===== Provided material =====

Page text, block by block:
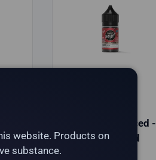
Vanilla Coffee Iced -
Salt Nic E-Liquid
website. Products on
substance.
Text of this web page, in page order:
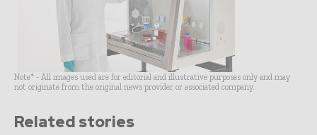
Note* - All images used are for editorial and illustrative purposes only and may
not originate from the original news provider or associated company.
Related stories
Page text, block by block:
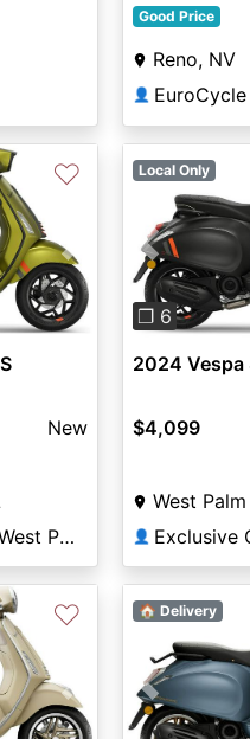
Good Price
Reno, NV
👤 EuroCycle
Next
♡
New
Exclusive Cycles of West Palm
Previous
❐ 6
Local Only
2024 Vespa
$4,099
West
👤
Next
♡
Previous
🏠 Delivery

=====

### Work instruction
Print the material above verbatim except the pictures.

### Answer section
Page text, block by block:
Vanilla Coffee Iced -
Salt Nic E-Liquid
website. Products on
substance.
Text of this web page, in page order:
Note* - All images used are for editorial and illustrative purposes only and may
not originate from the original news provider or associated company.
Related stories
Page text, block by block:
Good Price
Reno, NV
👤 EuroCycle
Next
♡
New
Exclusive Cycles of West Palm
Previous
❐ 6
Local Only
2024 Vespa
$4,099
West
👤
Next
♡
Previous
🏠 Delivery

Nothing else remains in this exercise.